Firstly: this is a city of transplants. You'd be hard-pressed to find a native
SF'an in your daily interactions. (I know just a couple, and I've been here 6
years). As a result, many of them don't vote; or if they do, they don't have
the context to see through the bullshit that is put out there. They'll take a
politician's word, when a long-term resident will remember that that fucker
has been lying for 20 years. As a corollary to this, you can control the City
if you can put together a decent-sized voting block. So, for example: the City
has 25,000 employees. If you can get the City employees on your side, then
their votes alone are enough to swing most elections in your favor. For
example: many years ago, the MUNI drivers got the City Charter amended to
guarantee that they would be at least the second-highest paid drivers in the
nation! Can you even imagine the clout they had to modify a city's
constitution? (Thankfully, this was repealed a couple of years ago).

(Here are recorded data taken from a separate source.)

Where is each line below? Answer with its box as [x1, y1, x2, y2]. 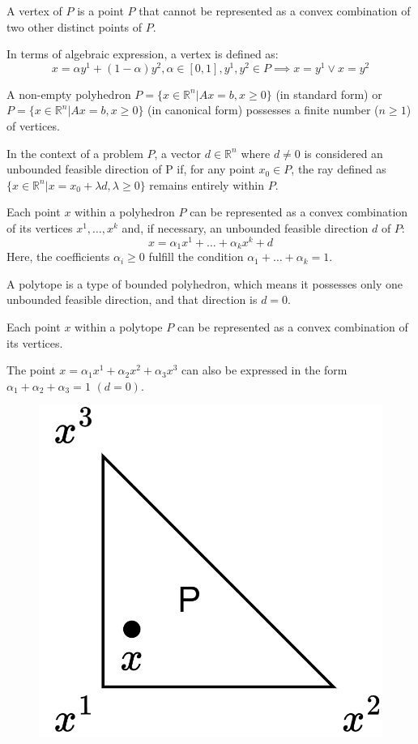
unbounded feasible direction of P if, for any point [6, 160, 255, 177]
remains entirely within [149, 176, 265, 193]
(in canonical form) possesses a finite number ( [147, 101, 379, 118]
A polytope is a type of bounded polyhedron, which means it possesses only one [6, 275, 403, 292]
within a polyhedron [75, 203, 175, 220]
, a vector [154, 144, 202, 161]
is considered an [304, 144, 383, 161]
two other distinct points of [6, 18, 143, 35]
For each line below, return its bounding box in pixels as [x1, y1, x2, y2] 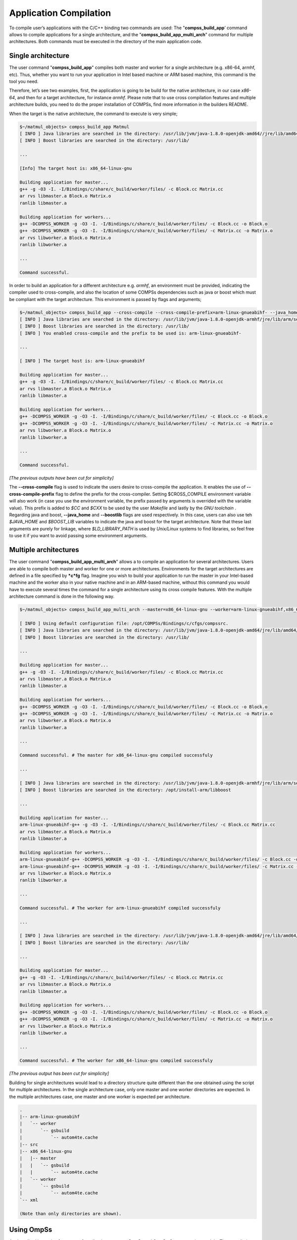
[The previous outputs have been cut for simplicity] [9, 475, 114, 481]
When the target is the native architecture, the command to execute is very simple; [9, 111, 178, 117]
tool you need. [9, 78, 39, 84]
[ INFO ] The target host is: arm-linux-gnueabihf [19, 358, 146, 364]
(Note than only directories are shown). [19, 1211, 122, 1217]
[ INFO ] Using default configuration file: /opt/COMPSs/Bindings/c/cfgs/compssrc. [19, 620, 229, 626]
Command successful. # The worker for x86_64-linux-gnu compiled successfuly [19, 1058, 213, 1063]
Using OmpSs [9, 1225, 52, 1234]
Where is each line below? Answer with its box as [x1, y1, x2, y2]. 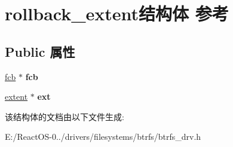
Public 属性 [5, 42, 75, 60]
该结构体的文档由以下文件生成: [5, 110, 124, 122]
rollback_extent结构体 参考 [5, 1, 229, 26]
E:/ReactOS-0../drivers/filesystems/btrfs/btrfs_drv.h [5, 130, 201, 143]
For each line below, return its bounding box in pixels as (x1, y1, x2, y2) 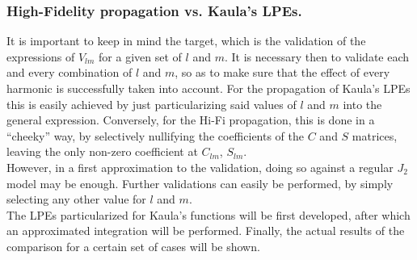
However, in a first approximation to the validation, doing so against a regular (6, 158, 394, 175)
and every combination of (6, 64, 133, 81)
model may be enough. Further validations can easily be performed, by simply (6, 174, 394, 191)
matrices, (352, 127, 398, 144)
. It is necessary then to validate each (224, 48, 410, 65)
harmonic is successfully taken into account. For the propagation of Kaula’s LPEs (6, 80, 411, 96)
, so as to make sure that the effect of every (175, 64, 390, 81)
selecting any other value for (6, 191, 146, 208)
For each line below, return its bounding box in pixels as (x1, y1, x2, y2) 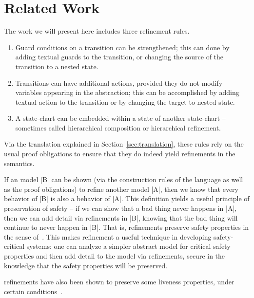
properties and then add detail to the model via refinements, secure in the (4, 251, 225, 261)
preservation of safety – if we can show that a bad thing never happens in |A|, (4, 203, 237, 213)
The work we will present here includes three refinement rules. (4, 26, 190, 36)
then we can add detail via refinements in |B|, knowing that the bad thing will (4, 212, 238, 223)
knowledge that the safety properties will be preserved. (4, 260, 168, 270)
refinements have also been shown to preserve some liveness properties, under (4, 277, 234, 287)
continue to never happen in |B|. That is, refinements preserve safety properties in (4, 222, 249, 232)
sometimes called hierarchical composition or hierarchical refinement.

Secondly: the City has a lot of money to spend. The people in power stay in
power via a huge game of doing (and getting) favors. For example: the City
spends over $500 million/year on various "non profits". Your non-profit won't
get a dollar unless you employ "consultants" who will help you write the
proposal; and these consultants are very well-connected people. And they get a
ton of money for a few days work (it's not uncommon to see such consultants be
on payroll making $300K at a non-profit, but noone ever sees them at work).

Thirdly: the City is exceedingly corrupt. If you know the right people, you
can get away with anything. This is why you have leeches like (Slick) Willie
Brown and Rose Pak running the show. They know how the system works, and make
a living just by greasing the wheels and pulling strings.

This is why, during elections, I vote for the people who are the most removed
from the corridors of power. Anyone who has had anything to do with the System
doesn't get my vote. It may be like throwing the baby out with the bathwater,
but the City needs an enema.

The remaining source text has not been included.